___ Task inputs

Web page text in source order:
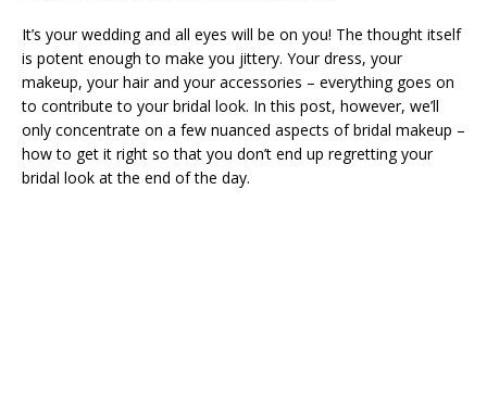
It’s your wedding and all eyes will be on you! The thought itself
is potent enough to make you jittery. Your dress, your
makeup, your hair and your accessories – everything goes on
to contribute to your bridal look. In this post, however, we’ll
only concentrate on a few nuanced aspects of bridal makeup –
how to get it right so that you don’t end up regretting your
bridal look at the end of the day.
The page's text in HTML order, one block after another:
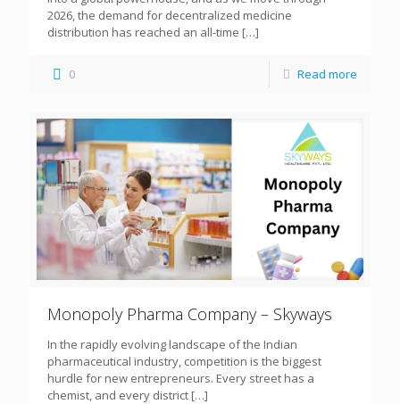
2026, the demand for decentralized medicine
distribution has reached an all-time […]
0 Read more
Monopoly Pharma Company – Skyways
In the rapidly evolving landscape of the Indian
pharmaceutical industry, competition is the biggest
hurdle for new entrepreneurs. Every street has a
chemist, and every district […]
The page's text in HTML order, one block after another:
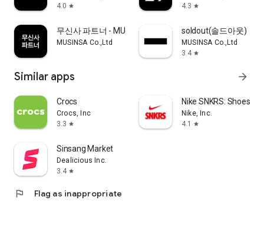
4.0 star
4.3 star
무신사 파트너 - MUSINSA PARTNER
MUSINSA Co.,Ltd
soldout(솔드아웃)
MUSINSA Co.,Ltd
3.4 star
Similar apps arrow_forward
Crocs
Crocs, Inc
3.3 star
Nike SNKRS: Shoes &
Nike, Inc.
4.1
star
Sinsang Market
Dealicious Inc.
3.4 star
flag Flag as inappropriate
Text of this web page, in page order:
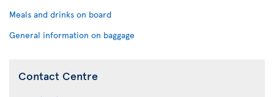
Meals and drinks on board
General information on baggage
Contact Centre
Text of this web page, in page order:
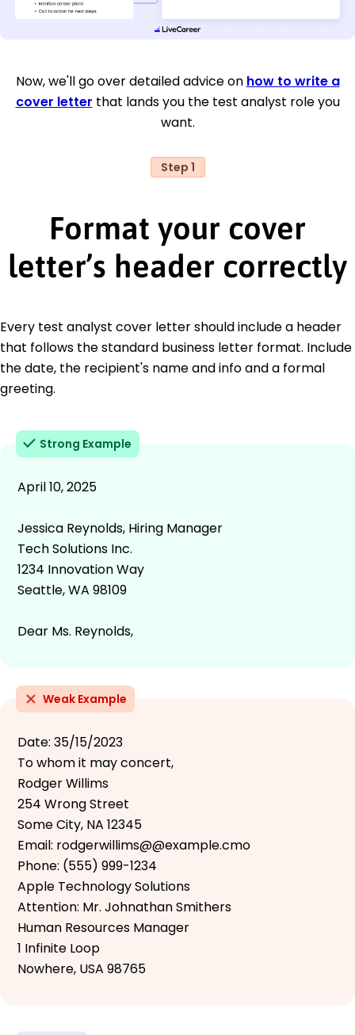
Now, we'll go over detailed advice on how to write a
cover letter that lands you the test analyst role you
want.
Step 1
Format your cover
letter’s header correctly
Every test analyst cover letter should include a header
that follows the standard business letter format. Include
the date, the recipient's name and info and a formal
greeting.
Strong Example
April 10, 2025
Jessica Reynolds, Hiring Manager
Tech Solutions Inc.
1234 Innovation Way
Seattle, WA 98109
Dear Ms. Reynolds,
Weak Example
Date: 35/15/2023
To whom it may concert,
Rodger Willims
254 Wrong Street
Some City, NA 12345
Email: rodgerwillims@@example.cmo
Phone: (555) 999-1234
Apple Technology Solutions
Attention: Mr. Johnathan Smithers
Human Resources Manager
1 Infinite Loop
Nowhere, USA 98765

______

Assignment: An exact copy of every entry above is required, without the pictures.

Result:
Web page text in source order:
It’s your wedding and all eyes will be on you! The thought itself
is potent enough to make you jittery. Your dress, your
makeup, your hair and your accessories – everything goes on
to contribute to your bridal look. In this post, however, we’ll
only concentrate on a few nuanced aspects of bridal makeup –
how to get it right so that you don’t end up regretting your
bridal look at the end of the day.
The page's text in HTML order, one block after another:
2026, the demand for decentralized medicine
distribution has reached an all-time […]
0 Read more
Monopoly Pharma Company – Skyways
In the rapidly evolving landscape of the Indian
pharmaceutical industry, competition is the biggest
hurdle for new entrepreneurs. Every street has a
chemist, and every district […]
The page's text in HTML order, one block after another:
4.0 star
4.3 star
무신사 파트너 - MUSINSA PARTNER
MUSINSA Co.,Ltd
soldout(솔드아웃)
MUSINSA Co.,Ltd
3.4 star
Similar apps arrow_forward
Crocs
Crocs, Inc
3.3 star
Nike SNKRS: Shoes &
Nike, Inc.
4.1
star
Sinsang Market
Dealicious Inc.
3.4 star
flag Flag as inappropriate
Text of this web page, in page order:
Meals and drinks on board
General information on baggage
Contact Centre
Text of this web page, in page order:
Now, we'll go over detailed advice on how to write a
cover letter that lands you the test analyst role you
want.
Step 1
Format your cover
letter’s header correctly
Every test analyst cover letter should include a header
that follows the standard business letter format. Include
the date, the recipient's name and info and a formal
greeting.
Strong Example
April 10, 2025
Jessica Reynolds, Hiring Manager
Tech Solutions Inc.
1234 Innovation Way
Seattle, WA 98109
Dear Ms. Reynolds,
Weak Example
Date: 35/15/2023
To whom it may concert,
Rodger Willims
254 Wrong Street
Some City, NA 12345
Email: rodgerwillims@@example.cmo
Phone: (555) 999-1234
Apple Technology Solutions
Attention: Mr. Johnathan Smithers
Human Resources Manager
1 Infinite Loop
Nowhere, USA 98765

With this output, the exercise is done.